ヒュッシュはこれ以上ないほど見事な楷書という印象ですね。ごまかしがきかないという楷書を貫くヒュッシュ、彼が現在のリート歌唱の方向性を定めたように思います。
ゲルネ、ベーア、ホルツマイア、ヘフリガー、トリッチュラー、ボストリッジ、ウィリアムズとそれぞれの個性が多彩な解釈を生み出してくれていますね。
「ガラスの少年時代は、、」ってKinki Kidsですか?真子さんからKinki Kidsの話題を出していただけるとは思っていませんでした。確か90年代の彼らのデビュー曲でちょっと懐かしめの甘酸っぱい曲調でしたよね。ボストリッジの繊細さは「ガラス」のもろさとも紙一重なのかもしれませんね。
ウィリアムズのご感想、真子さんならではの表現で映画の一場面が目に浮かびました。有難うございます。
私の場合、女声で聴くとこの曲の主人公が声変わり前の少年に聴こえます。
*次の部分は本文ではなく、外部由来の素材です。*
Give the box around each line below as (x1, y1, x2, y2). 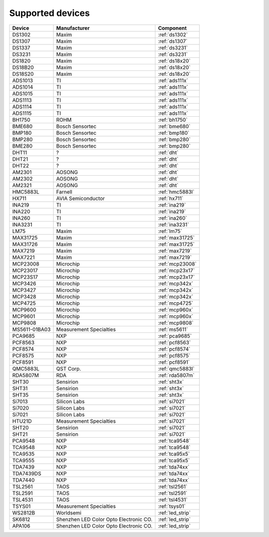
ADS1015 (12, 90, 33, 97)
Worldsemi (56, 509, 82, 516)
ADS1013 (12, 77, 33, 84)
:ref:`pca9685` (157, 332, 192, 339)
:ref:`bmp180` (157, 129, 190, 136)
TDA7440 (12, 477, 35, 484)
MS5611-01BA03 (12, 326, 51, 333)
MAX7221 (12, 254, 35, 261)
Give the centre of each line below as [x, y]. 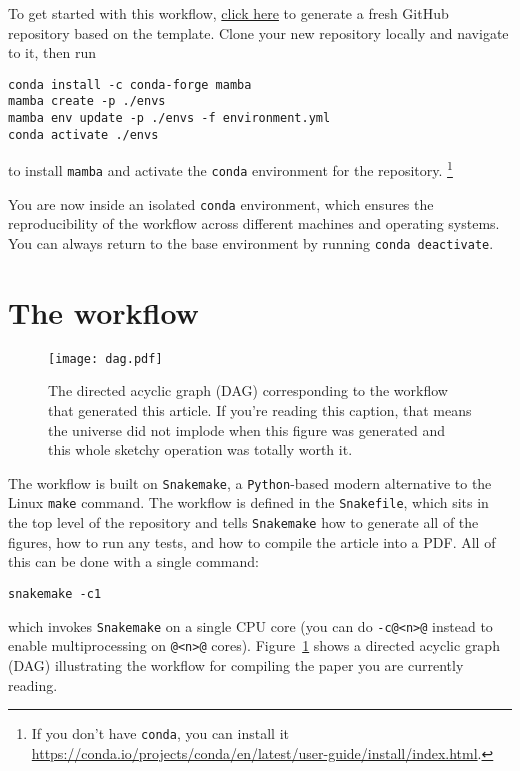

装飾はおそらく当時のベートーヴェン時代の演奏習慣に従ってヘンドリックスが即興で加えたのではないかと推測します。当時は結構自由だったみたいですからね。
6曲とも丁寧に聴きこんで素敵なコメントを寄せていただき、とても楽しかったです。有難うございました。
来週金曜日はこの歌曲集の総括をアップ予定です。